Figure 3. Grouping of gram-negative anaerobic Borrelia burgdorferi bacteria. .
In addition to the above predictions about the motility patterns of B. burgdorferi, researchers made an important discovery about the role of the host’s immune system in relation to the appearance of erythema migrans. They concluded that the more slowly macrophages are cleared from the infection site, the more homogenous the rash will appear. A 4-fold increase in the rate of macrophage clearing transformed a homogenous erythema to a central clearing rash, and the central erythema bull’s-eye occurred when macrophages were cleared 8 times faster.
A recent study conducted by Adriana Marques and colleagues at the NIH sought to gain a more complete understanding of the . To do so, they biopsied the advancing border of erythema migrans lesions of adult patients with untreated early Lyme disease and the skin of healthy volunteers with no history of Lyme. Total RNA was extracted from each biopsy, and samples were globally assessed via microarray analysis and RT-PCR to identify what human genes are expressed under each condition.
As one might expect, there were many changes in expression during early infection. Not surprisingly, major processes associated with the immune response, such as phagocytosis, chemotaxis, and bacteria/virus pattern recognition were heightened. The highest numbers of altered genes were interferon (IFN)-regulated genes (IRGs). IFN proteins are vital to the regulation of innate and acquired immunity. All IFNs have antiviral properties, and many are also instrumental in the defense against bacteria and even the inhibition/regression of tumor cell development. However, researchers discovered evidence that B. burgdorferi can exploit IFN pathways to inhibit T-lymphocyte function and cause localized immunosuppression. They also identified a decrease in adhesion of connective tissue and cell viability in erythema migrans. This immunosuppression and breakdown of connective tissues make it easier for bacteria to swim through and invade the skin. Overall, these data pointed out some specific strategies that the host uses to fight off infection as well as a number of ways that the microbe attempts to manipulate these immunological processes in order to change the outcome of infection.

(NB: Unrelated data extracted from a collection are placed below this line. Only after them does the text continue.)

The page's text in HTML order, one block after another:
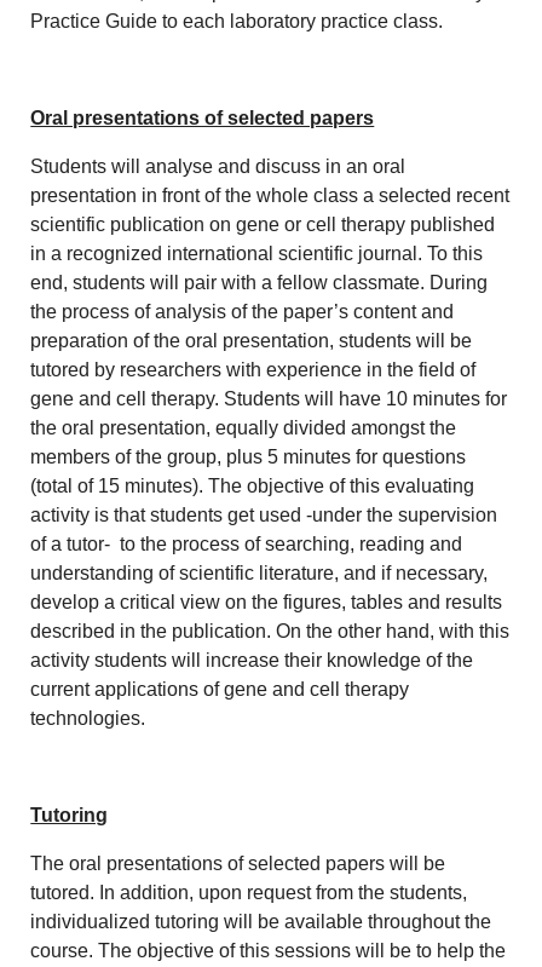
Practice Guide to each laboratory practice class.
Oral presentations of selected papers
Students will analyse and discuss in an oral
presentation in front of the whole class a selected recent
scientific publication on gene or cell therapy published
in a recognized international scientific journal. To this
end, students will pair with a fellow classmate. During
the process of analysis of the paper’s content and
preparation of the oral presentation, students will be
tutored by researchers with experience in the field of
gene and cell therapy. Students will have 10 minutes for
the oral presentation, equally divided amongst the
members of the group, plus 5 minutes for questions
(total of 15 minutes). The objective of this evaluating
activity is that students get used -under the supervision
of a tutor- to the process of searching, reading and
understanding of scientific literature, and if necessary,
develop a critical view on the figures, tables and results
described in the publication. On the other hand, with this
activity students will increase their knowledge of the
current applications of gene and cell therapy
technologies.
Tutoring
The oral presentations of selected papers will be
tutored. In addition, upon request from the students,
individualized tutoring will be available throughout the
course. The objective of this sessions will be to help the
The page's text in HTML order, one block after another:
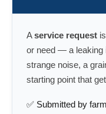
Aservice request
or need — a leaking
strange noise, a
starting point that
✅ Submitted by
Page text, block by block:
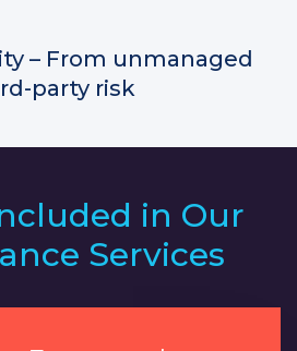
– From unmanaged
party risk
in Our
Services
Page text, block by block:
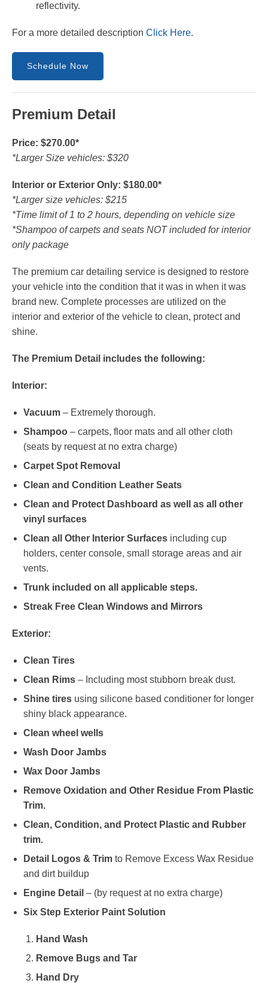
reflectivity.
For a more detailed description Click Here.
Schedule Now
Premium Detail
Price: $270.00*
*Larger Size vehicles: $320
Interior or Exterior Only: $180.00*
*Larger size vehicles: $215
*Time limit of 1 to 2 hours, depending on vehicle size
*Shampoo of carpets and seats NOT included for interior
only package
The premium car detailing service is designed to restore
your vehicle into the condition that it was in when it was
brand new. Complete processes are utilized on the
interior and exterior of the vehicle to clean, protect and
shine.
The Premium Detail includes the following:
Interior:
Vacuum – Extremely thorough.
Shampoo – carpets, floor mats and all other cloth
(seats by request at no extra charge)
Carpet Spot Removal
Clean and Condition Leather Seats
Clean and Protect Dashboard as well as all other
vinyl surfaces
Clean all Other Interior Surfaces including cup
holders, center console, small storage areas and air
vents.
Trunk included on all applicable steps.
Streak Free Clean Windows and Mirrors
Exterior:
Clean Tires
Clean Rims – Including most stubborn break dust.
Shine tires using silicone based conditioner for longer
shiny black appearance.
Clean wheel wells
Wash Door Jambs
Wax Door Jambs
Remove Oxidation and Other Residue From Plastic
Trim.
Clean, Condition, and Protect Plastic and Rubber
trim.
Detail Logos & Trim to Remove Excess Wax Residue
and dirt buildup
Engine Detail – (by request at no extra charge)
Six Step Exterior Paint Solution
Hand Wash
Remove Bugs and Tar
Hand Dry
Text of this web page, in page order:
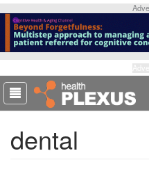
p
o
m
a
dental
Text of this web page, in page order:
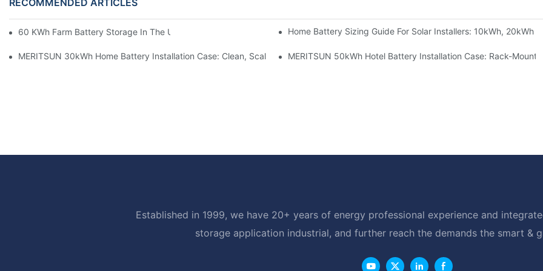
60 KWh Farm Battery Storage In The U.S.: What This 12-Module Project ShowsHome Battery Sizing Guide For Solar Installers: 10kWh, 20kWh
MERITSUN 30kWh Home Battery Installation Case: Clean, Scalable Solar Storage Upgrade For Modern Homes
MERITSUN 50kWh Hotel Battery Installation Case: Rack-
Established in 1999, we have 20+ years of energy professional experience and
storage application industrial, and further reach the demands the smart &
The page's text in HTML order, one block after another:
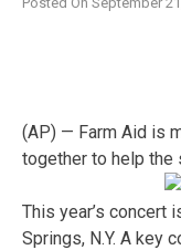
(AP) — Farm Aid is
together to help the
This year’s concert
Springs, N.Y. A key
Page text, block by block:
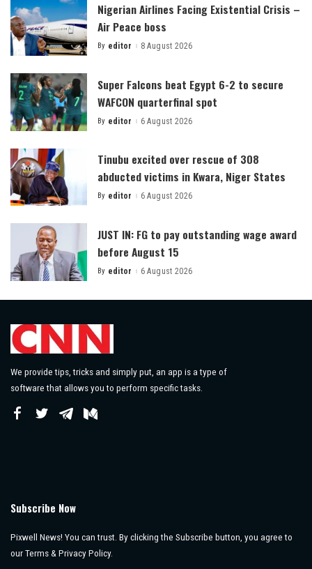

Erythema migrans is an intradermal battle between spirochete and host. As B. burgdorferi fights to suppress and evade the immune system, its host employs an arsenal of IFN cytokines and macrophages to localize the damage and phagocytize the foreign invaders. Depending on how the motility patterns of the microbe and the clearing rates of the macrophages play out, one of three erythema migrans rash morphologies may result. Undoubtedly, there is room for further investigation into the cause of B. burgdorferi’s unique motility patterns, and a deeper look at the pathogenesis of other tick and vector borne diseases may provide some insight about this topic. However, as spring approaches and a new generation of I. scapularis emerges to take its place in the food chain, it is prudent to remember the signs and symptoms of erythema migrans. The ability to accurately identify this infection may ensure timely and targeted medical treatment.